To name one improvement, if chaos engineering principles are to be applied, then simulation environments must be able to almost immediately import and run the latest attacks from new U.S. CERT-Alerts. For example, in the April 8 advisory referred to above, CISA lists in specific detail multiple ways bad actors were seeking to exploit the COVID-19 crisis. This added a new layer of chaos to the lives of security practitioners. And, it demonstrates how we can add more chaos to simulations: by injecting more and more current situations based on real-world events and dynamics.
The available catalog of simulations that can run must be dramatically increased as well. This would mean that a red or blue team participating in exercises could literally run a different simulation and live response exercise each week and never do the same exercise twice. Even better would be adaptive simulations that can adjust TTPs in response to team behaviors. This would be particularly useful for attacks where we want to simulate how to handle horizontal penetration and proliferation once an environment has suffered a breach and a bad actor has implanted active agents inside the firewalls on compromised devices.

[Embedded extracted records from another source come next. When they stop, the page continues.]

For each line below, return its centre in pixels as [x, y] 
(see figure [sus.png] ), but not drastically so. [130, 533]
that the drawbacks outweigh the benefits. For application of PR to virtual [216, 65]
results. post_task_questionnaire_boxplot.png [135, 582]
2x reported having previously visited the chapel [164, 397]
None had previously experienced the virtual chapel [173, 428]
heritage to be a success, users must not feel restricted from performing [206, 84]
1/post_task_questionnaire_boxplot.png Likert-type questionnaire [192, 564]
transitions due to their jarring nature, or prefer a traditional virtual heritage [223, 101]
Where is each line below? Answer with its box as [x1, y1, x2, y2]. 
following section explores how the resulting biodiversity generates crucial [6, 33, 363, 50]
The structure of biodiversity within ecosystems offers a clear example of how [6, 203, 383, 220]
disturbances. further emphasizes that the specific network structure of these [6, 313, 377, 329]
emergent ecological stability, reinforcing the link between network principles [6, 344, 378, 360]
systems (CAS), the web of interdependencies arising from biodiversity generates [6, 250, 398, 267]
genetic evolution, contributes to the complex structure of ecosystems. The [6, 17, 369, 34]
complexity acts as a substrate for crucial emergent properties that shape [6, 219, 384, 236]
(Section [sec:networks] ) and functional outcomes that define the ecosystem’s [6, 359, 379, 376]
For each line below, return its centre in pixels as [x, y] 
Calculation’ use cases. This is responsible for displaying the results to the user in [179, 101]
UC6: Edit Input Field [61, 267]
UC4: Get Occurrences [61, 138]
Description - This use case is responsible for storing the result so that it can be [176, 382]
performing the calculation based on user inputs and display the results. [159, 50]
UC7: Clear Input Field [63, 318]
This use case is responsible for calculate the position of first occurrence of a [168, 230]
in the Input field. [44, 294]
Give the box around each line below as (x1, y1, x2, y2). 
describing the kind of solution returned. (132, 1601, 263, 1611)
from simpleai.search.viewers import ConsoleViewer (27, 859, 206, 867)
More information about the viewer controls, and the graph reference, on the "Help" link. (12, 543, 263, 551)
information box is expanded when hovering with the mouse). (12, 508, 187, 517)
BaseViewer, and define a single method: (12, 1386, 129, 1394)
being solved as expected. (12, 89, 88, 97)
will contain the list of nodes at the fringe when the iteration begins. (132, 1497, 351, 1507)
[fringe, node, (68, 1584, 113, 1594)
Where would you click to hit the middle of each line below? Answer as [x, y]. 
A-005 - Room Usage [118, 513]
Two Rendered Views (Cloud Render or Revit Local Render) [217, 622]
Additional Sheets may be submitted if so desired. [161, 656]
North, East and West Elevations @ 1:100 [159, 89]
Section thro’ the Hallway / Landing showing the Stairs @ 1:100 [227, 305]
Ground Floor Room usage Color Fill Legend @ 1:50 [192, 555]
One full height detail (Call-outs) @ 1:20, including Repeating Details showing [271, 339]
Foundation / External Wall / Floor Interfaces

The number of documented attacks is already so numerous that this is not idle speculation. The SafeBreach Hacker’s Playbook contains more than 13,000 attack playbooks captured from real attack activities in the wild. All of these attacks are well described and are part of programmatic breach-and-attack simulations that run in automated fashion. The work that needs to be done is taking these attacks and creating immersive, human-centric simulations that allow teams to respond and react to attacks as they happen, something that you do not get in machine-versus-machine adversarial testing. This requires a different set of skills, more like video games, and it relies heavily on designing for human psychology.
Another way to make cyber range exercises more useful is to make the chaos more relevant. Attack types and simulations must mimic the real-world infrastructure, software environment and industry characteristics of participating teams. For example, a business-to-business (B2B) software company team may not benefit from drilling against a breach of PII data and credit cards as much as a breach of key bank details, to give one simple example. A company that has key data stored in Amazon’s S3 storage service may not benefit as much from simulations replicating an attack against an Oracle database.
Lastly, the chaos should be systematic, programmatic and portable. Teams must be able to practice this training in groups and individually. When possible, they should compete against other internal teams or even teams from around the world on a regular basis to validate their skills and win virtual competitions. Playing simulation games would become a regular part of their job just like other duties.
To this end, companies should put in place structures and techniques to support the ongoing use of simulation to consistently test and drill against real life threats and exploits. This is the future of effective simulation and cyber ranges. Chaos is now a global constant, in life and in cybersecurity. The best way to deal with chaos is to train against chaos — and have fun in the process.